The following articles will be excluded from the proposed systematic review: (a) previous systematic reviews, opinion articles, case studies, and reports; (b) articles describing other aspects of health knowledge (i.e., studies not evaluating back health); and (c) articles including participants outside the target age range or those with physical and/or mental impairments (the latter criterion has been established to allow for greater generalizability). A list of the excluded articles, with the reasons for their exclusion, will be included in the systematic review as a supplementary file.

2.3. Database Search

Four categories of search strategies have been created for the proposed systematic review. Each category contains specific search terms, namely “instrument”, “knowledge”, “back”, and “adolescents”.
The search terms and descriptors will be combined, and two reviewers will independently perform searches in a uniform sequence within the PubMed, Embase, CINAHL, and Cochrane Library databases. A third reviewer will check for inconsistencies between the findings of the two original reviewers and will resolve any identified disagreements.
The bibliography of the identified articles will also be searched as a complementary search, and the manual searches will also be conducted using Google Scholar (https://scholar.google.com.br) as an additional search.

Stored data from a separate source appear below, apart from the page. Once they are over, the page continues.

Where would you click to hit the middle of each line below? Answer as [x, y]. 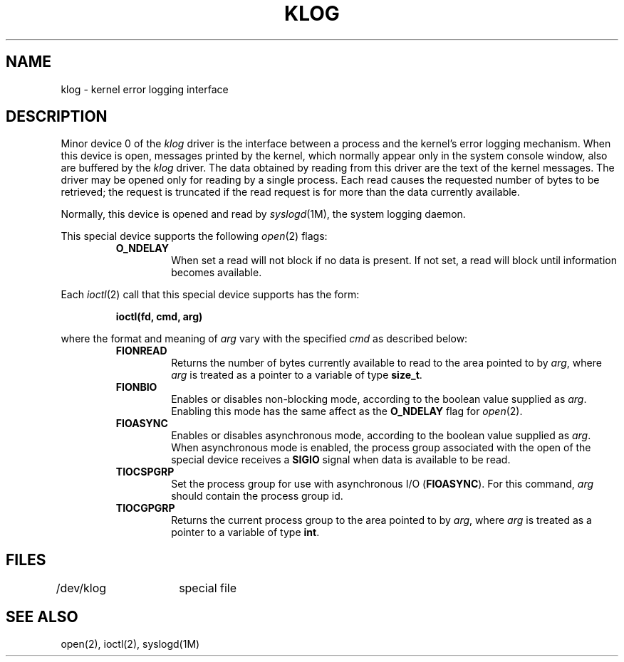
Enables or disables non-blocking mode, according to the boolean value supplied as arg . [379, 399]
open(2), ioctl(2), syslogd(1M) [130, 644]
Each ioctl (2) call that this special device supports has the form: [210, 295]
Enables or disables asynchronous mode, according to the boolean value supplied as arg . [381, 436]
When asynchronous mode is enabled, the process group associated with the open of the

Table 1 shows the logical structure of the search strategy and all the keywords and Boolean Operators that will be used to search the four databases. The search strategy itself is presented as material supplementary to this article (Supplementary Material S1).

2.4. Review Process

The articles identified after searching the databases will be imported into Mendeley (Mendeley Desktop 1.19.8, London, UK) a bibliographic reference managing software (Mendeley, London, UK), which will identify and remove duplicates. Using the Rayyan software [38], the reviewers will then perform article selection by reading the titles and abstracts of the identified articles; they will evaluate each article for conformance with the inclusion criteria. Thereafter, the full text of the selected articles will be read to confirm their eligibility for inclusion in the systematic review, as described in Section 2.5 [38].

2.5. Article Selection

As mentioned previously, the selection of eligible articles for inclusion in the systematic review will be performed independently by two reviewers; a third senior reviewer will resolve any disagreements. The Cohen’s Kappa coefficient and percentage agreement will be used to verify inter-evaluator reliability for the classification of the individual components [39]. The flowchart for article selection for this systematic review is provided in Figure 1.

2.6. Reviewer Training

Reviewers participating in this systematic review must be aware of the inclusion and exclusion criteria. To this end, the reviewers will complete training that involves the reading of 50 titles and abstracts of preselected articles in order to verify their eligibility [40]. Then, the reviewers will train in the use of tools for methodological analysis, including Mendeley and Rayyan [38].

2.7. Data Extraction

The following data will be extracted from the eligible articles: study, title, authors, place of study, year of publication, type of study, instrument used for assessment, validation of said instrument, information on reliability and reproducibility, information on the employed method, and number of boys and girls. Table 2 is a template that will be used for presenting the data extracted from the articles identified in the proposed systematic review. This systematic review will be performed by analyzing data collected from previously published articles (i.e., secondary data); therefore, it will be exempt from ethical approval. Once the systematic review is completed, it will be submitted for publication.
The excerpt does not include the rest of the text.